NS&I stands alone as Rock returns to a harder place
And then there was one. Only the state-backed National Savings & Investments can now promise all customers that their deposits are 100% underwitten by the British Government.
Northern Rock depositors, who have benefited from the same pledge during the bank's period of public ownership, will henceforth be restricted to the same £50,000 cap on compensation as savers with all other banks and building societies.
This is a necessary step as the Government moves closer to selling Rock back into the private sector — it could not do so until the advantage that the bank's sovereign guarantee gives it has been removed.
And yet, this move once again shines a light on the knotty issue of deposit protection.
It is clear that Rock, NS&I and Bank of Ireland, which has enjoyed the Irish government's full backing, have won business from the security they offer to customers with more than £50,000 of savings.
Equally, the row over the protection of customers of the failed Icelandic banks has highlighted the danger of savers losing out if they put their money into institutions where the terms of the lifeboat scheme are not crystal clear.

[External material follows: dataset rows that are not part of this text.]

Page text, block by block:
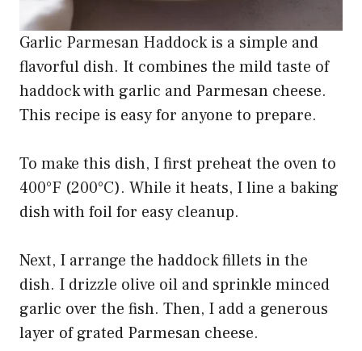
Garlic Parmesan Haddock is a simple and
flavorful dish. It combines the mild taste of
haddock with garlic and Parmesan cheese.
This recipe is easy for anyone to prepare.
To make this dish, I first preheat the oven to
400°F (200°C). While it heats, I line a baking
dish with foil for easy cleanup.
Next, I arrange the haddock fillets in the
dish. I drizzle olive oil and sprinkle minced
garlic over the fish. Then, I add a generous
layer of grated Parmesan cheese.
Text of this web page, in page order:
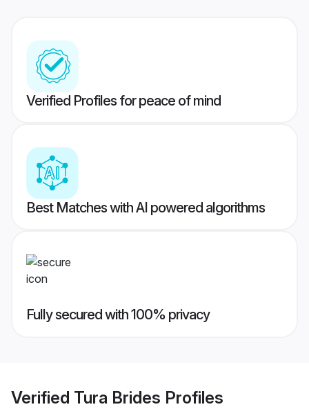
Verified Profiles for peace of mind
Best Matches with AI powered algorithms
Fully secured with 100% privacy
Verified Tura Brides Profiles
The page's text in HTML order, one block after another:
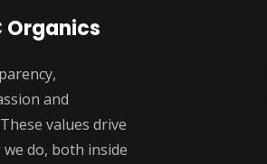
Organics
and
values drive
do, both inside
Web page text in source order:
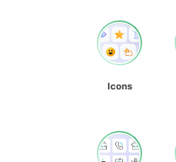
Icons
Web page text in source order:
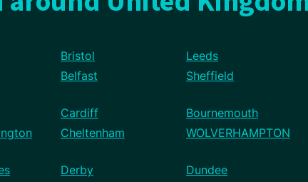
Bristol Leeds
Belfast Sheffield
Cardiff Bournemouth
Cheltenham WOLVERHAMPTON
Derby Dundee
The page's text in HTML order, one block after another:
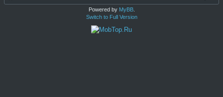
Powered by MyBB.
Switch to Full Version

Still, the implication of the lifting of this guarantee is that the Government would not stand behind our largest savings institutions, beyond the £50,000 cap, should they fail.

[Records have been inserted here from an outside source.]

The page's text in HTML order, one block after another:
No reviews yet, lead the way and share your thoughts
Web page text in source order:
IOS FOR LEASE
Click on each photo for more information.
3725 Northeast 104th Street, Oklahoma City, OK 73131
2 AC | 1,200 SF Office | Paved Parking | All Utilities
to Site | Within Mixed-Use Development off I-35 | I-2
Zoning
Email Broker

That is patently untrue. For all the debate about reform of banking regulation, a number of British banks remain too big to fail.
Even leaving aside the taxpayer's stake in Royal Bank of Scotland, for example, can you imagine the Government allowing it to go to the wall?
Barclays, HSBC and others would all be rescued should they ever need to be.
By implication, if not explicitly, the Government offers the customers of those institutions its protection.
And if the big banks have state backing, so do smaller rivals.
In practice, it is inconceivable that the Government would allow savers — certainly individual savers — to lose money following the collapse of a British bank.
What then, is the point in having a cap on payouts from the Financial Services Compensation Scheme?
Well, as the scheme is funded, there has to be a limit on its potential liabilities — otherwise its levies on the financial services sector would be unlimited. Equally, one wouldn't want to see banking liabilities transferred on to the national accounts.
But make no mistake: we have an artificial construct. For years, savers were warned about the theoretical risks of holding too much money with one savings institution, but the danger seemed insignificantly small.
As risk became reality, the Treasury quickly realised it could not allow any saver to lose their money — any more than it could should history repeat itself, at least while we have banks that remain too big to fail.